NOTIZIARIO del 21 dicembre 2004

 
     

Diritti umani e dialogo : differenza fra la Cina e la Turchia
di Rita Guma

Le recenti dichiarazioni del presidente Carlo Azeglio Ciampi sul dialogo con la Cina, e l'ipotesi comunitaria di abolizione dell'embargo sulle armi verso il gigante asiatico non mi trovano d'accordo, ma nemmeno un po'.

Comprendo le ragioni dell'economia. Il primo luogo la Cina e' un mercato vastissimo, come potenziale assorbimento, in secondo luogo e' un produttore senza regole e con costi bassissimi.

Chi ha frequentato le ultime fiere tecnologiche di Monaco e di Milano ha dovuto rendersi conto di quanto avanti e quanto agguerriti siano i cinesi in fatto di prodotti, anche nel campo delle tecnologie avanzate. Essi infatti copiano i nostri prodotti appena sfornati e li producono poi a un sesto del costo grazie alle fabbriche di Stato e ai milioni di operai, vendendoli anche qui da noi a prezzi stracciati. Idem per la moda pret à porter e tanti altri prodotti.

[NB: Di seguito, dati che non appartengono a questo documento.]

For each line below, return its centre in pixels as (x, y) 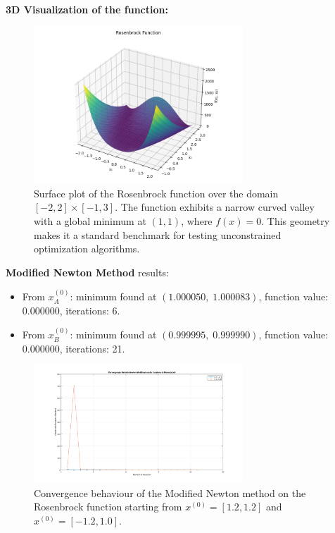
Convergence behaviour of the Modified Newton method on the (170, 492)
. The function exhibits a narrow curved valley (215, 207)
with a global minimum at (90, 220)
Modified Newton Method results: (87, 272)
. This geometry (296, 220)
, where (197, 220)
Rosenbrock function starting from (108, 507)
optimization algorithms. (87, 249)
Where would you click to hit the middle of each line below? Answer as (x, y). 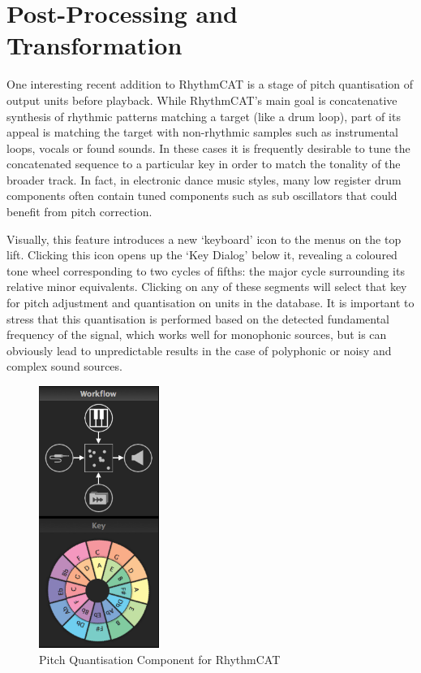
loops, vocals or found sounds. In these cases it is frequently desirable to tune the (208, 148)
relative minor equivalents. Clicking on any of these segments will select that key (207, 287)
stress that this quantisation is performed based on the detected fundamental (198, 318)
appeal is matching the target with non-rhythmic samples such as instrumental (202, 132)
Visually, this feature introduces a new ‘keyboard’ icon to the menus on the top (204, 239)
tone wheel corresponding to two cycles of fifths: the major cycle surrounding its (206, 270)
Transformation (95, 45)
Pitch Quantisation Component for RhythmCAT (160, 659)
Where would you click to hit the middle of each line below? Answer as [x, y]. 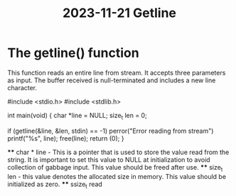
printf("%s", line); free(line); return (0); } [66, 138]
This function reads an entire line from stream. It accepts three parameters [117, 72]
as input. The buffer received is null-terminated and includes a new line [112, 80]
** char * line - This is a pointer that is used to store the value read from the [118, 152]
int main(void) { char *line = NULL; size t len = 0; [77, 116]
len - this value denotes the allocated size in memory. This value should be [117, 176]
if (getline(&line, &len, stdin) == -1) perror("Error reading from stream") [111, 131]
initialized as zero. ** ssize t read [55, 185]
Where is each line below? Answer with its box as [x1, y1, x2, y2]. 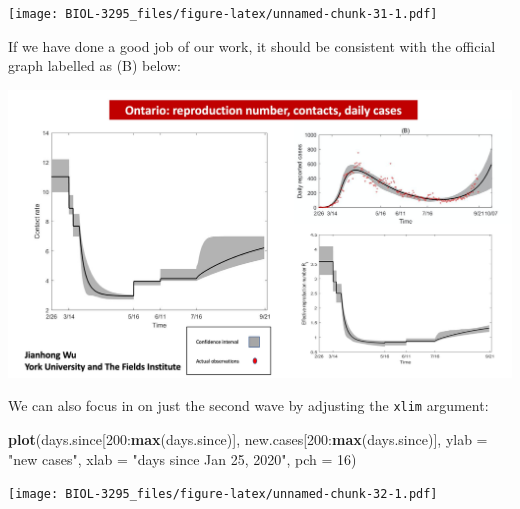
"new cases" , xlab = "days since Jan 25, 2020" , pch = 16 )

Un aspetto da non sottovalutare (e che infatti non viene sottovalutato).

Ma non sono nemmeno da sottovalutare i diritti umani, che in quel gigantesco Paese vengono continuamente calpestati, sia nei confronti delle minoranze religiose ed etniche, sistematicamente perseguitate, sia nella quotidiana e rapida amministrazione della giustizia penale, con ampio uso della pena di morte, alla quale persino si inneggia.

Un discorso analogo sui diritti umani varrebbe (e viene fatto da alcuni) per la Turchia (che la pena di morte ha abolito), ma c'e' a mio avviso un'enorme differenza.

Con la Turchia, quando fra dieci anni entrasse a far parte dell'Unione Europea, noi non ci limiteremmo a dialogare e ad effettuare scambi commerciali, ma informeremmo con la Costituzione europea, le nostre regole e leggi tutto il loro agire normativo e sociale.

Un Turco o una minoranza che fosse colpito da abusi e soprusi potrebbe adire alla Corte di Giustizia Europea e qualora fossero sistematicamente lese le leggi del mercato o leggi riguardanti i diritti umani, la Commissione europea interverrebbe imponendo il rispetto delle regole, e cosi' via...

E dove non giungono le leggi comunitarie (perche' l'odio e il pregiudizio non si eliminano con editti o leggi), l'integrazione culturale via via imporrebbe un cambiamento di mentalita' a chi volesse ancora mantenere vecchi comportamenti anche oggi inaccettabili (il disconoscimento del genocidio degli Armeni, le discriminazioni delle minoranze, leggi e atti lesivi della dignita' e dell'integrita' psicofisica delle donne come il 'test di verginita'', il limitato riconoscimento del governo greco-cipriota).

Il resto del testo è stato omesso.